1)       Fosters team building, accountability, and leadership

2)       Teaches athletes and allows athletes to compete on a daily basis

Strength and Power Training

1)       Triphasiac training-utilize the method to ensure efficient and powerful movements that can transfer to the field or court

2)       Periodization-organized method to manipulate intensity and volume to avoid overtraining, minimize injury and aide in allowing peak performance in time for championship or big games

3)       Superset-two exercise done at once, increase the workout density and allows us to do more in less time

4)       BIG 4-Cleans increase overall leg power and athleticism.  Traditionally my better cleaners have been more athletic than their peers.  Squats and Deadlifts to improve overall leg strength and power.  Bench to improve upper body strength and power.

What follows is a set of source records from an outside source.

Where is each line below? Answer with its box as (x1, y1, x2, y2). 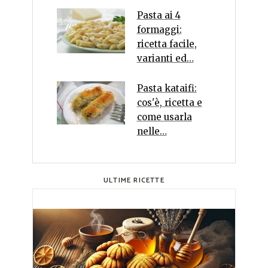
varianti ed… (136, 52, 194, 64)
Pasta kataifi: (136, 82, 197, 94)
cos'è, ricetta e (136, 96, 202, 108)
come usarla (136, 111, 192, 123)
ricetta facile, (136, 38, 197, 50)
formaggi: (136, 23, 182, 35)
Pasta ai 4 (136, 9, 181, 21)
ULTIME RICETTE (103, 174, 165, 186)
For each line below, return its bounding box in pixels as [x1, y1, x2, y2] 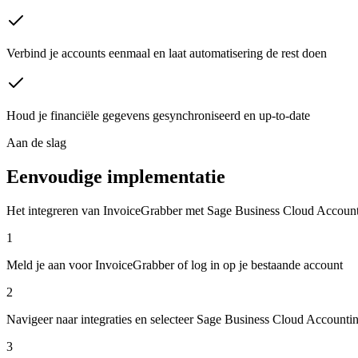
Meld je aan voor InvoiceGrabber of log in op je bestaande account [6, 258, 343, 272]
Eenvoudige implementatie [6, 166, 225, 188]
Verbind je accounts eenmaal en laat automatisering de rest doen [6, 46, 327, 61]
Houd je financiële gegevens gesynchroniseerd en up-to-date [6, 109, 310, 123]
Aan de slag [6, 136, 66, 150]
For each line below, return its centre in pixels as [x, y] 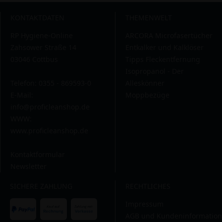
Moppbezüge [147, 95]
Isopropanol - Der [155, 71]
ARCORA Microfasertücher [169, 35]
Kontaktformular [38, 154]
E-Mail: [22, 95]
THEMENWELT [149, 18]
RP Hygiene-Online [42, 35]
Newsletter [28, 166]
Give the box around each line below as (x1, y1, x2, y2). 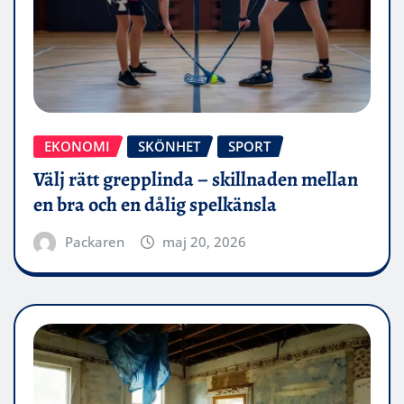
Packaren (64, 232, 124, 251)
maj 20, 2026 (162, 232, 247, 251)
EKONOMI (44, 137, 110, 156)
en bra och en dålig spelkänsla (33, 190, 277, 218)
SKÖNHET (138, 137, 200, 156)
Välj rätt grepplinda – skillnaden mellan (33, 165, 358, 193)
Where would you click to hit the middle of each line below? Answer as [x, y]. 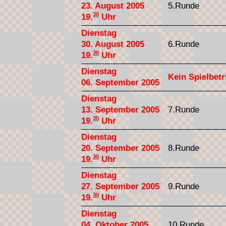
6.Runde [184, 44]
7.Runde [184, 109]
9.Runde [184, 186]
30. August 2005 [113, 44]
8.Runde [184, 148]
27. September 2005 [120, 186]
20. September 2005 [120, 148]
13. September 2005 [120, 109]
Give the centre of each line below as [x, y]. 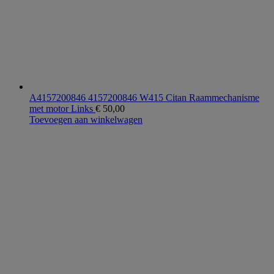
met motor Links [62, 109]
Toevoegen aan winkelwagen [86, 120]
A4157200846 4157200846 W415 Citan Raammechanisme [144, 98]
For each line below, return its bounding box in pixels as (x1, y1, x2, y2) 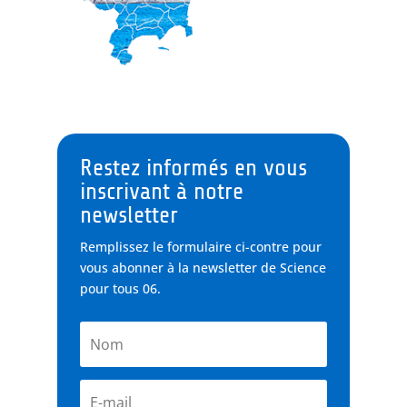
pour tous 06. (79, 279, 161, 297)
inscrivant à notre (79, 177, 243, 204)
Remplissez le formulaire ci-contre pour (79, 237, 322, 255)
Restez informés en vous (79, 154, 307, 181)
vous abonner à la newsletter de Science (79, 258, 326, 276)
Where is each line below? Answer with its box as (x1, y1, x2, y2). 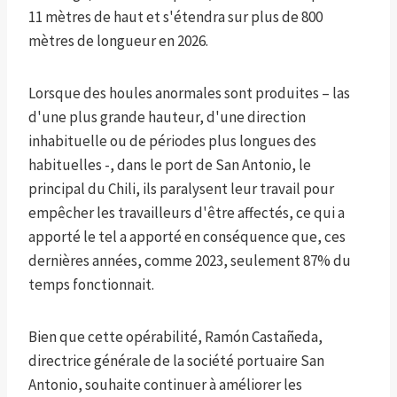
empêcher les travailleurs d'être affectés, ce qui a (28, 203, 345, 223)
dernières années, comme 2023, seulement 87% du (28, 251, 351, 271)
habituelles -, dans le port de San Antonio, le (28, 155, 311, 175)
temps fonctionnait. (28, 275, 154, 295)
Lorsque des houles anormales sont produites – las (28, 83, 350, 104)
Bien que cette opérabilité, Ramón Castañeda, (28, 327, 323, 347)
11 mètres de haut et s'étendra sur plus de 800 (28, 7, 323, 27)
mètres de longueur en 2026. (28, 31, 208, 51)

5)       FULL-BODY.  Most sports are played full body.  So we will train full body every day.  We will do our best to mimic the actions of the sport, but considering most sports require muscle action from the legs and arms we will train upper and lower body every training session

Speed Improvement

1)       Leg Strength-Isaac Newton-for every force produced there will be an equal and opposite force.  The more force put down into the ground the more force the ground pushes back up.  More force will equal a longer stride. 

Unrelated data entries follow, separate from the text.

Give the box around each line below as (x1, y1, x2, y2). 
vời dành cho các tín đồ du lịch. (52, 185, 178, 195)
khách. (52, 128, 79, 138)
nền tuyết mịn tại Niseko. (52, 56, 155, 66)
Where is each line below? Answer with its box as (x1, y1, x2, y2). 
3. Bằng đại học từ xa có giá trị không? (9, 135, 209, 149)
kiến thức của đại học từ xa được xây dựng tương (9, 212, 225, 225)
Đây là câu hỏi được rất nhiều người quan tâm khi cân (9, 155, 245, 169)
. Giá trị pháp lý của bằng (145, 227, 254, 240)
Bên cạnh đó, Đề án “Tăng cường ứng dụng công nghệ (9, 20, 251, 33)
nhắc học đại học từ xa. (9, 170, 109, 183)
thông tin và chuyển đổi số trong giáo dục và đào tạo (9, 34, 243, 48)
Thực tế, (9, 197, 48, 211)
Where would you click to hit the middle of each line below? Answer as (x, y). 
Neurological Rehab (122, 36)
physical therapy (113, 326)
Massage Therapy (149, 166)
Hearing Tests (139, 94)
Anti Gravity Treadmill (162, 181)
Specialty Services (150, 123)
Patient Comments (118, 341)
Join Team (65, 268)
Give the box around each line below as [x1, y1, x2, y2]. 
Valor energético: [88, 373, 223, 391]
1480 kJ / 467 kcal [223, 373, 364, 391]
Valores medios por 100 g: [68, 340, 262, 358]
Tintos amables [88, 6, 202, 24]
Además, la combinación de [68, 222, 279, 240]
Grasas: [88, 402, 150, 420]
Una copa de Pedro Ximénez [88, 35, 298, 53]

2)       Mechanics-efficient movements translate to better speed, less energy required and fewer injuries

3)       Acceleration training wall drills, and sled pulls

4)       Hip Power-Studies indicate elite athletes separate themselves due to faster hip extension and power

5)       Stiff ankle leads to a faster rate of force development


1)       Stimulate drills to improve athletic performance through change of direction

2)       Teach deceleration mechanics

3)       Develop quickness and teach the athlete to maintain a low center of gravity

4)       Introduce closed/preplanned change of direction and graduate to open/decision making agility


Close games are won at the end of a game when the other team is tired.  Every sport needs a general conditioning base but once that is achieved condition specific to the sport and specific to coaching philosophy are implemented. 

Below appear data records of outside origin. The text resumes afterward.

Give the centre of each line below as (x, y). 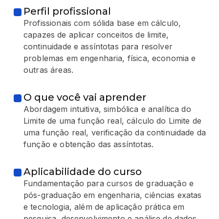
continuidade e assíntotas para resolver (98, 46)
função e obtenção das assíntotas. (88, 144)
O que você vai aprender (85, 97)
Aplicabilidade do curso (83, 171)
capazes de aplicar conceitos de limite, (96, 34)
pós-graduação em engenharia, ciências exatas (113, 195)
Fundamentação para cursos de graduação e (109, 183)
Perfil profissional (67, 11)
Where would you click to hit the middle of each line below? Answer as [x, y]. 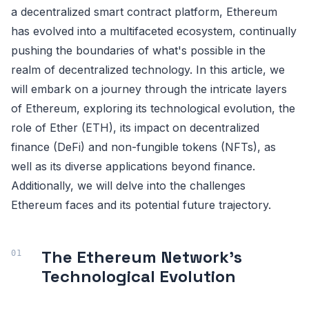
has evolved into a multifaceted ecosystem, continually [154, 31]
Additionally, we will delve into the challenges [128, 185]
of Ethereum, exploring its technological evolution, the [153, 108]
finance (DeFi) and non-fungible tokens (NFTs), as [143, 147]
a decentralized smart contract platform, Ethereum [144, 11]
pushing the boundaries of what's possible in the [138, 50]
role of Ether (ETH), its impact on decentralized [135, 127]
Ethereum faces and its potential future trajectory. [141, 205]
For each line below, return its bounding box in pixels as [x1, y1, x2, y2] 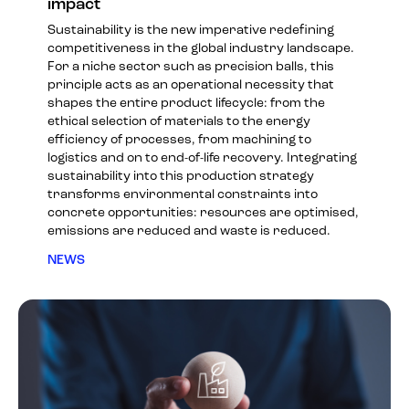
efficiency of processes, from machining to [47, 132, 311, 147]
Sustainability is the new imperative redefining [47, 23, 334, 37]
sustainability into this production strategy [47, 169, 314, 184]
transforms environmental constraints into [47, 187, 318, 202]
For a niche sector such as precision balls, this [47, 59, 334, 74]
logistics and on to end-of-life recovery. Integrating [47, 151, 357, 165]
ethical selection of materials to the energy [47, 114, 310, 129]
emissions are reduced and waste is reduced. [47, 224, 330, 238]

Injury Prevention-You Can’t Help the Team from the Training Room

There should be a strong relationship between the ATC’s and the Strength and Conditioning Coach.  With certain injuries and rehab there will be a cross over where the two are working together as the athlete prepares to get back on the field of play.  The ultimate goal is to minimize the risk of injury.

1)       Working with the trainers for a given sport it is important to document and train the sport specific injury areas.  Examples are neck and trap strength to minimize concussions in football and soccer, working drills to stabilize the knee and ankle for basketball.  Those are well documented sport specific injuries.  However I think it is also important to sit with the trainer after every season to see if there were trends for injuries and then work with the trainer to see how we can minimize those for the next year.

2)        Static and Dynamic flexibility are great methods to increase flexibility and should be used to help aide an athlete warm-up and cool down for recovery purposes.